To find mirror peaks, this code must be able to lookup the attached heavy atom for any proton. In order to do this your Sparky atom names must be recognized. They must either be the standard names used by Sparky extensions or you must define translations between the atom names you use in Sparky and the standard atom names. If the attached heavy atom cannot be identified because of nonstandard Sparky atom names, or the resonance has not been assigned, the list of mirror peak assignments will contain a line explaining the problem.
Enter molecule sequence for use by other extensions (sq)
The sequence is specified as a string of one letter amino acid or nucleic acid codes. White space characters (space, tab, newline) are ignored and lower or upper case can be used. You specify the number of the first residue. It is not possible to put breaks in the numbering sequence. Instead of typing in or pasting in the sequence you can specify a file which contains the sequence string. The file must contain only the sequence string.

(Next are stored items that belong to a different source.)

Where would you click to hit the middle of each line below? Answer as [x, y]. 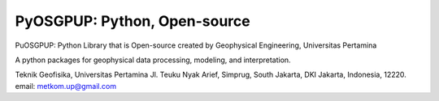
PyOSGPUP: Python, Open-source [133, 21]
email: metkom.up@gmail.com [66, 86]
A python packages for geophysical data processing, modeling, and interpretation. [153, 60]
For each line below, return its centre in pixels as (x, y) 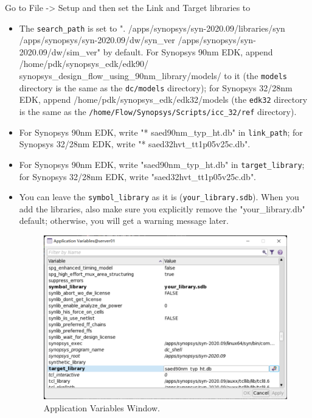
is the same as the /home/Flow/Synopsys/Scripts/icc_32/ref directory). (158, 111)
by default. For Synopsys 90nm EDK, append (188, 51)
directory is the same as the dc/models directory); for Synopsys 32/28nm (156, 87)
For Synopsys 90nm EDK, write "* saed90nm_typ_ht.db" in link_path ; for (161, 132)
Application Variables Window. (102, 408)
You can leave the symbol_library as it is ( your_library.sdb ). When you (159, 197)
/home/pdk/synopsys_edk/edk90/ (84, 64)
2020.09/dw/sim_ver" (60, 51)

Tabulate NOESY intra-residue, sequential, medium and long range assignments (na).
Possible assignments are found for all picked peaks in a 2D NOESY or 3D NOESY-HSQC spectrum. Possible assignments are ones where the resonances are within specified tolerances from the peak position, and with NOESY-HSQC spectra the HSQC proton and heavy atom are bonded. NOESY peaks often have more than one possible assignment. These assignments can be intra-residue, sequential (from residue i to i+1), medium range (2-4 residues apart) typical of alpha helix structure, or long range (5 or more residues apart). This dialog shows tables of counts of peaks and assignments in different range categories. By clicking on a table entry you get a list of the corresponding peaks for further exploration. This tabulation was designed primarily to find peaks with only long range possible assignments. These help establish the global fold of a protein in the initial steps of a structure calculation.

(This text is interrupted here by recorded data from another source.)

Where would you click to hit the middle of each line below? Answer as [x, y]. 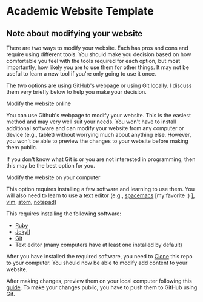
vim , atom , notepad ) [31, 202]
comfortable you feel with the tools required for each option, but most [93, 61]
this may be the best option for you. [51, 166]
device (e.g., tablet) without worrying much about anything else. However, [99, 135]
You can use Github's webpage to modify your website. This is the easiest [99, 115]
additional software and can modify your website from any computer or [95, 128]
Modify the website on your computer [53, 177]
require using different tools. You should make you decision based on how [99, 54]

There are several displayed tables counting peaks or assignments. One table counts peaks with 0, 1, 2, ... possible assignments. Another counts assignments that are intra, sequential, medium or long range. Another table counts peaks with unique assignments. Another table shows peaks with more than one assignment classified by the shortest range assignment and by how many shortest range possibilities there are.

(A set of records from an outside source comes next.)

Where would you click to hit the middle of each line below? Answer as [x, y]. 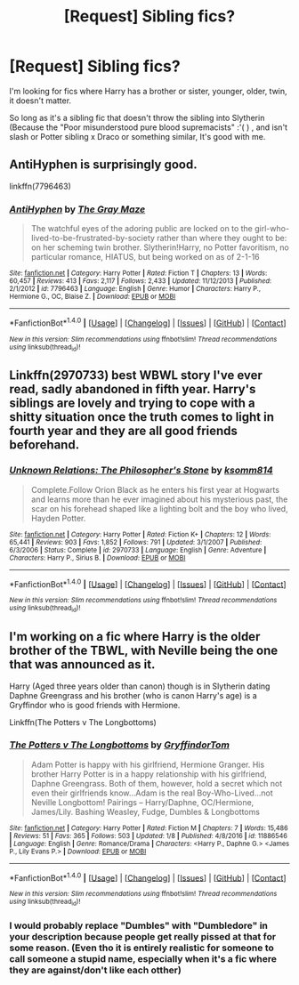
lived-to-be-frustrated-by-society [93, 238]
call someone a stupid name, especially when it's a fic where [143, 958]
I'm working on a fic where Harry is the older [135, 637]
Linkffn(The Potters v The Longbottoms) [83, 722]
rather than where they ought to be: [222, 238]
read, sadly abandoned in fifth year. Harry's [133, 389]
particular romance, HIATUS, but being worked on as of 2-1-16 [145, 257]
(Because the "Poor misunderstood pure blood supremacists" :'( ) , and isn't [148, 127]

The Diagram button plots the residues in a circle and draws lines between residues corresponding to possible peak assignments. It shows assignments for peaks with only long range assignments. Peaks that have a unique long range assignment are shown as red lines, assignments to peaks having 2, 3, or 4+ possible assignments are shown in yellow, green, and blue respectively. Thicker lines indicate more than one assignment between the pair of residues. Clicking on a line shows a list of the associated peaks. The intent of this diagram was to identify multiple long range assignments that are between two short stretches of residues. These assignments are more plausible than lone assignments between residues.
Choose multiple spectra to be opened (fm).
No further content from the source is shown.